Studyplus Engineering Blog

スタディプラスの開発者が発信するブログ

少人数で複数のマイクロサービスの開発を行うための弊社の開発事情

こんにちは、サーバーサイドエンジニアの山田です。

昨年の11月に入社して以降、Studyplusアプリのバックエンドとそれに付随するいくつかのマイクロサービスの開発に関わってきました。今回はその中で感じたサーバーサイドチームの開発環境のいいところや改善したい点をいくつか紹介したいと思います。

背景

わたしが所属するStudyplus事業部のサーバーサイドチームでは、10ほどのマイクロサービスの開発を4人のサーバーサイドエンジニアが担当しています。その中で一番改修が多いのはStudyplusアプリのバックエンドとなるRailsアプリケーションになりますが、それ以外のサービスもたまに改修を入れていくことになります。わたしの場合は入社して約半年で7個ほどのサービスの改修に関わりました。

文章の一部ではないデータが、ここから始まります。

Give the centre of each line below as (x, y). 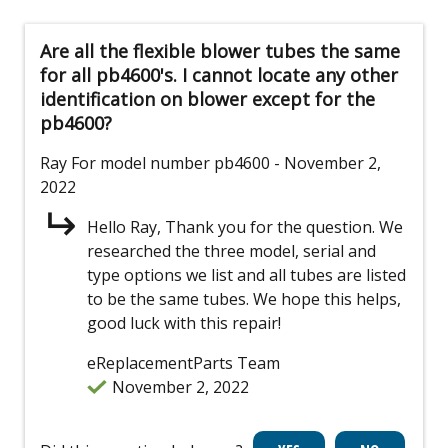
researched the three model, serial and (231, 251)
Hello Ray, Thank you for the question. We (245, 227)
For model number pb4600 (170, 163)
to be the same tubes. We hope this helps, (244, 299)
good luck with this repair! (184, 323)
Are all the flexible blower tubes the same (220, 51)
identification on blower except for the (207, 99)
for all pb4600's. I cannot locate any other (219, 75)
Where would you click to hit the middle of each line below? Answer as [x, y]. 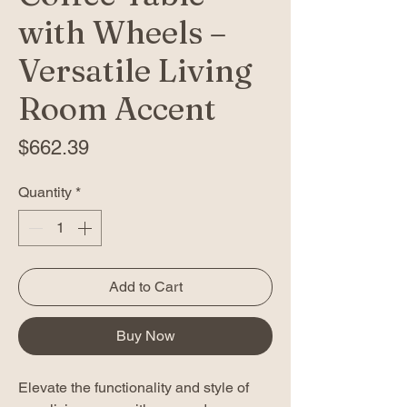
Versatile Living [135, 70]
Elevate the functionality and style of [134, 387]
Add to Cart [145, 286]
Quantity [45, 192]
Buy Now [145, 335]
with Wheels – [122, 32]
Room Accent [117, 108]
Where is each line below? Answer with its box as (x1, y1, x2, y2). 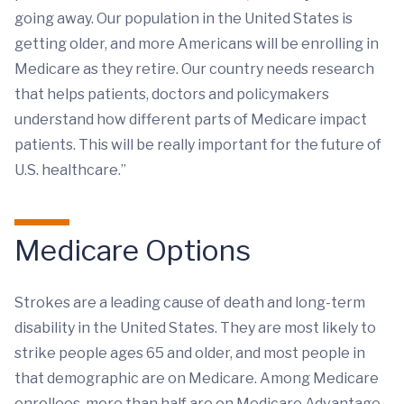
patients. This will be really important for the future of (14, 136, 381, 154)
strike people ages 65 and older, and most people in (14, 344, 365, 363)
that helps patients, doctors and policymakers (14, 86, 329, 104)
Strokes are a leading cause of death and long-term (14, 294, 365, 312)
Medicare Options (14, 233, 251, 269)
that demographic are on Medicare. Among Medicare (14, 370, 379, 388)
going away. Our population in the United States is (14, 10, 353, 28)
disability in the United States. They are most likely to (14, 319, 376, 337)
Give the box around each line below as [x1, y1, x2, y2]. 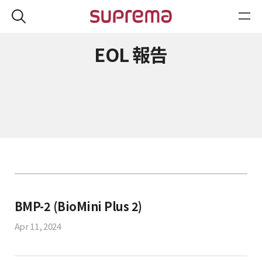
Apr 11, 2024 [14, 220, 61, 233]
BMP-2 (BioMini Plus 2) [14, 197, 142, 215]
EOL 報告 [94, 40, 168, 67]
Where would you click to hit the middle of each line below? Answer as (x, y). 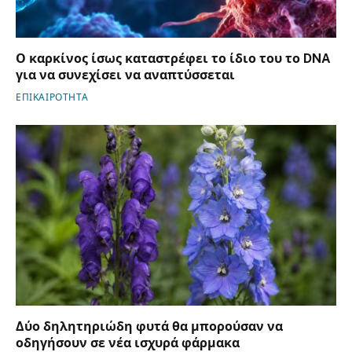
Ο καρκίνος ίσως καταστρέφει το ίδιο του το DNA (173, 59)
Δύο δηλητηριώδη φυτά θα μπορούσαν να (149, 326)
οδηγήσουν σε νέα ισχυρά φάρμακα (128, 343)
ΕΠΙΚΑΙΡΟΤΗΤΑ (52, 98)
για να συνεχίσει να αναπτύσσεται (125, 75)
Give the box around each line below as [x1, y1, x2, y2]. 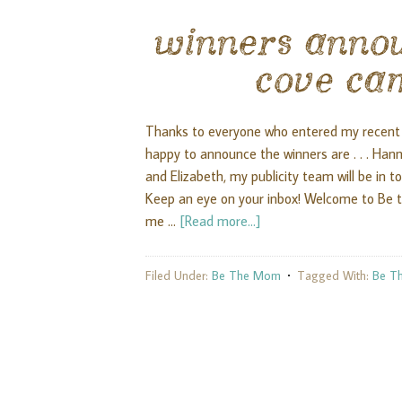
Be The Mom [212, 267, 281, 284]
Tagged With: [297, 267, 372, 284]
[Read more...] [179, 212, 260, 230]
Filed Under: [145, 267, 212, 284]
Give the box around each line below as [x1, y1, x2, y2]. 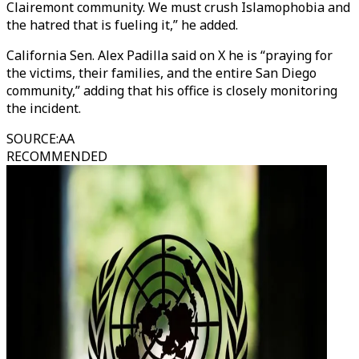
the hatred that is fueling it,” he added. [6, 16, 238, 34]
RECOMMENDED [6, 147, 107, 165]
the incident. [6, 99, 81, 117]
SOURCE [6, 130, 56, 147]
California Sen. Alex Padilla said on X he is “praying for [6, 46, 333, 64]
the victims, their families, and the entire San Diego [6, 64, 317, 82]
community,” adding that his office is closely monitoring [6, 82, 337, 99]
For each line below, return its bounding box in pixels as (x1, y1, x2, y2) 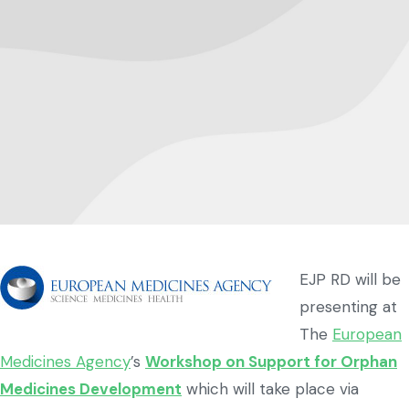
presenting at (299, 297, 397, 318)
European (332, 324, 402, 345)
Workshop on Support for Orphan (145, 351, 397, 372)
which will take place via (182, 379, 359, 400)
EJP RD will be (299, 269, 401, 290)
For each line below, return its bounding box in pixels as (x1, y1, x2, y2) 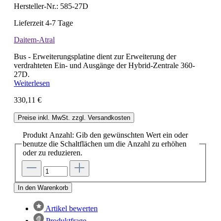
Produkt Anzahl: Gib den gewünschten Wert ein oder (23, 131, 188, 140)
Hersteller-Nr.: (14, 2, 58, 11)
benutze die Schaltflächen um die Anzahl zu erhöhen (23, 140, 186, 148)
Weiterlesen (14, 79, 50, 88)
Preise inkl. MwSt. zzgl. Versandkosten (18, 114, 130, 122)
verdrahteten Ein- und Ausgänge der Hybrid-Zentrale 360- (14, 61, 195, 70)
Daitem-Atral (14, 36, 55, 44)
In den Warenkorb (18, 184, 68, 191)
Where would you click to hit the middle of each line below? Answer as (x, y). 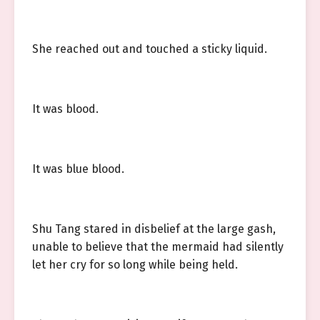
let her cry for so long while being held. (135, 265)
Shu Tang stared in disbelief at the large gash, (154, 229)
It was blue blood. (78, 169)
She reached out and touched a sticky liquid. (150, 49)
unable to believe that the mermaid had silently (158, 247)
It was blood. (65, 109)
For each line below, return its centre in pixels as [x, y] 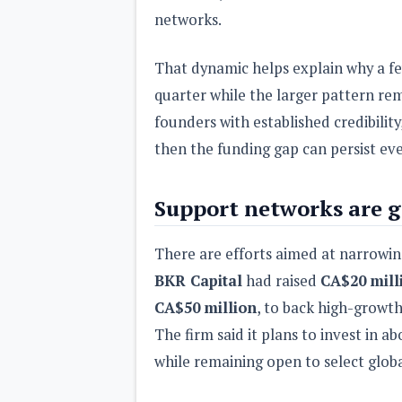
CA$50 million [205, 307]
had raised [281, 280]
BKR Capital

それらのサービス開発に関わった結果、新しく入ったメンバーが早く立ち上がりやすい環境だと感じたので、そのあたりの観点を中心にチームの開発環境について紹介していきます。

ローカル環境編

docker-composeによる環境構築

どのサービスもdocker-composeでローカル環境を構築できるようになっており、環境構築に時間を取られることが少ないです。これによって、あるサービスにちょっとした改修を入れたいだけなのに環境構築に時間が取られるといったことを避けることができています。

開発環境のDBに接続して開発

ローカルでアプリケーションを動かす時に時間を取られやすい作業にデータの準備があると思います。 弊チームでは以下のように開発者個人のローカルのアプリケーションから開発環境のDBに接続して開発を行う方法をとっています。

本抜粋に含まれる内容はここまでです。